Back on the tail end of 2016 I wrote a status update on Facebook which read something to the effect of, “When POC speak on genocide they are talking about subjugation and murder. When white people talk about genocide they are talking about mixed babies.” This is, of course, a reference to the idea of “white genocide” as discussed in white nationalist circles. My white friends — who are not white nationalists — were pissed. The thread turned into 200+ comments deep of mostly white people defending that they don’t mean that when they talk about white genocide, that the status was offensive — but what about my individual marginalization? Even though I stressed that I was speaking about white nationalists, all of these people could not get over how offended they were and spent all night literally #notallwhitepeople-ing on my page.

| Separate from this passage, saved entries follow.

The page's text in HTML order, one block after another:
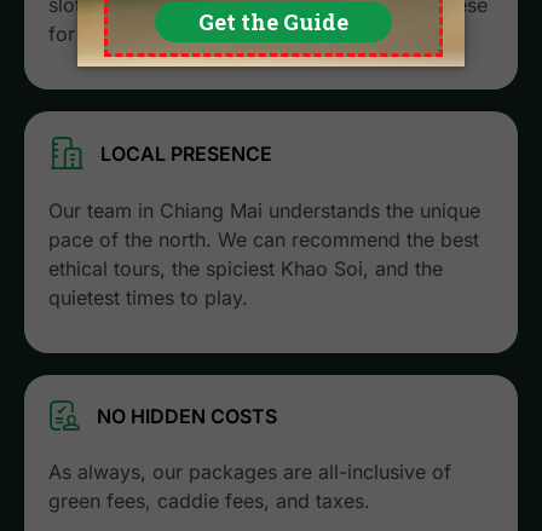
for you before the general public.
LOCAL PRESENCE
Our team in Chiang Mai understands the unique
pace of the north. We can recommend the best
ethical tours, the spiciest Khao Soi, and the
quietest times to play.
NO HIDDEN COSTS
As always, our packages are all-inclusive of
green fees, caddie fees, and taxes.
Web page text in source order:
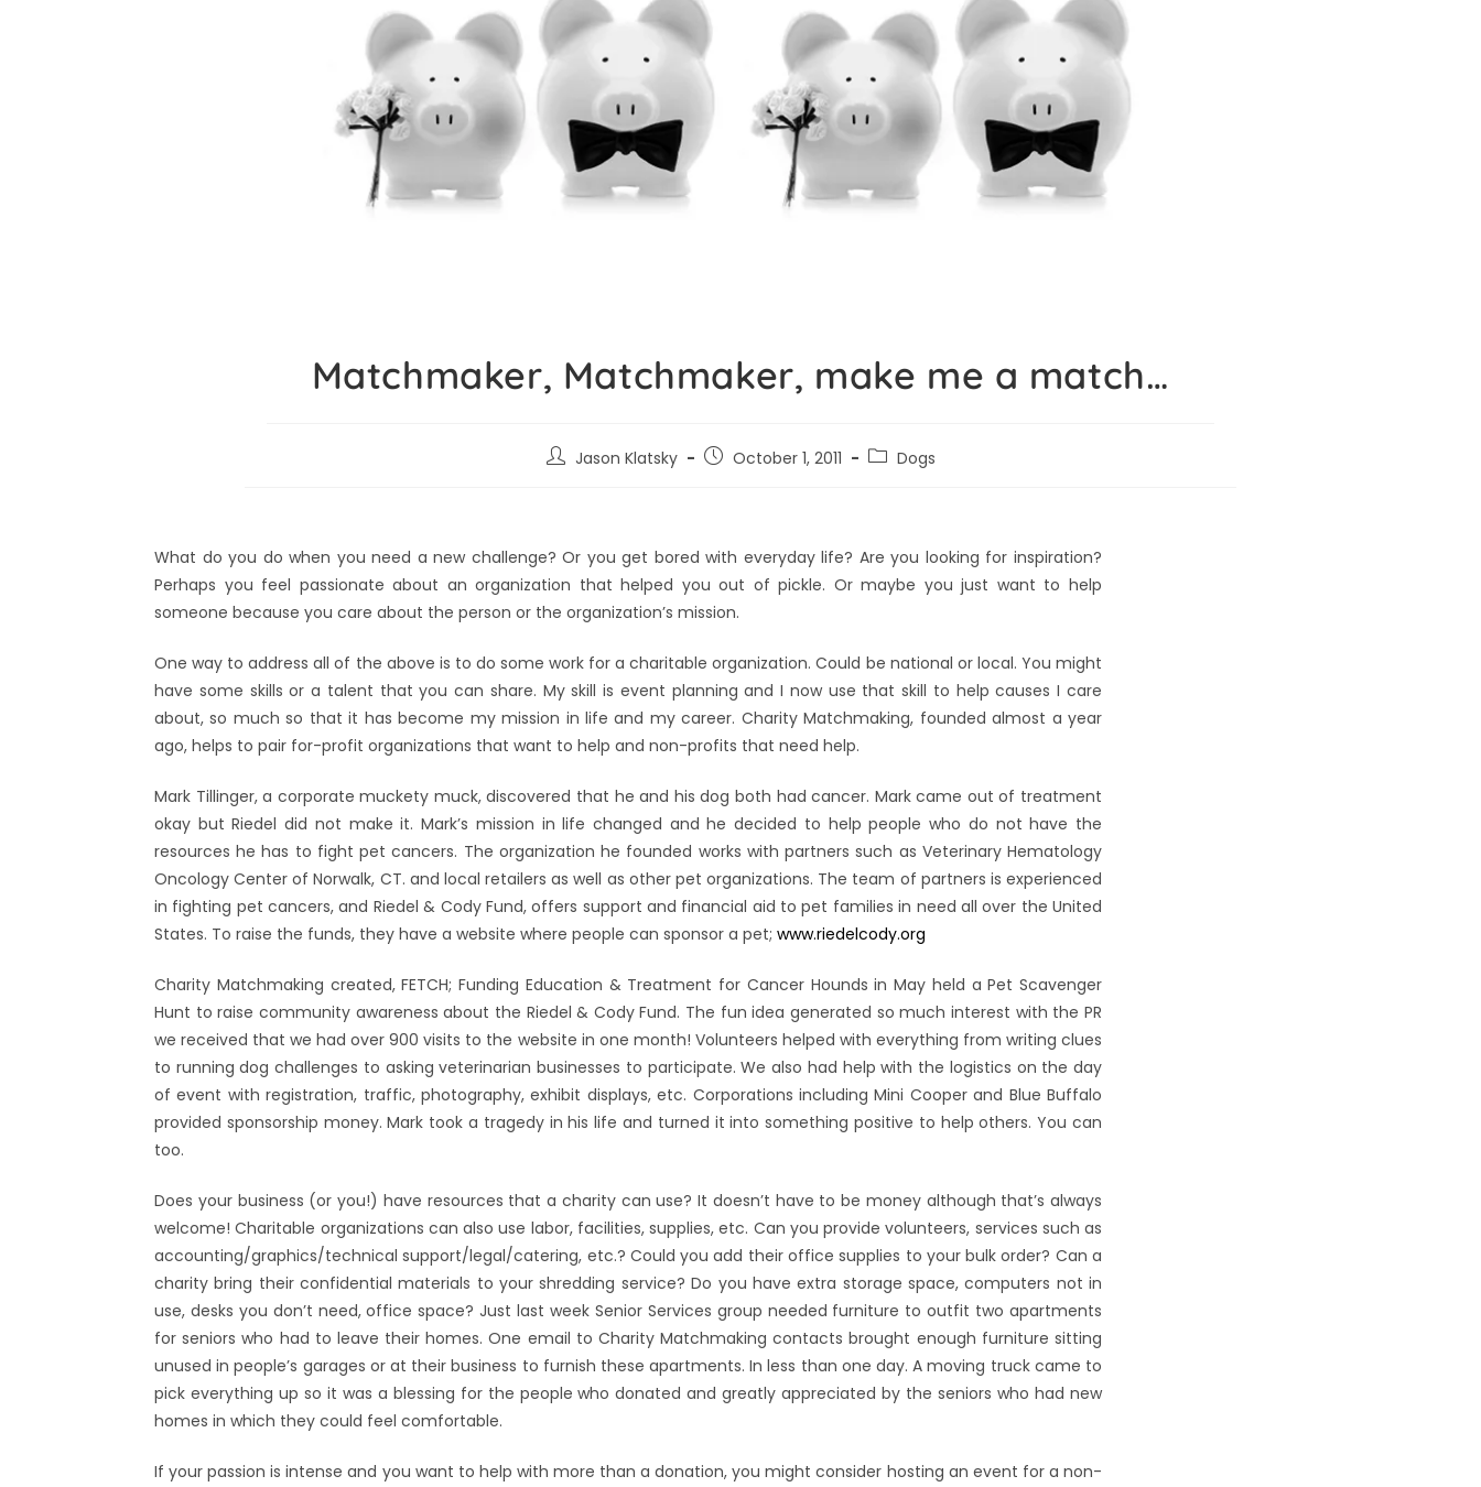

And this is the story about why I never wrote about “white genocide” or how the offense of “good white people” helps to silence the voices of marginalized POC. That violent pushback against the concept, that was aired in my own space with people who I knew, had garnered such hate and vitriol that the idea of writing a full piece to educate people — knowing that backlash from people who did not know me would be much worse — was too much. The idea of the comments that would be to sent me and knowing that I would be facing it alone wasn’t something that I was willing to put my mental health through. So I didn’t write it. I stayed silent. In 2018 the concept of white genocide as a racist dog whistle is much more well-known. It has seen some coverage in big-name outlets and none of the people who were upset with me for my comment then would be so now because they are more familiar with it. But consider how much time that the concept had to grow and fester because there was no coverage a year or two ago. I’m not a huge voice but I am a voice and white offense silenced me.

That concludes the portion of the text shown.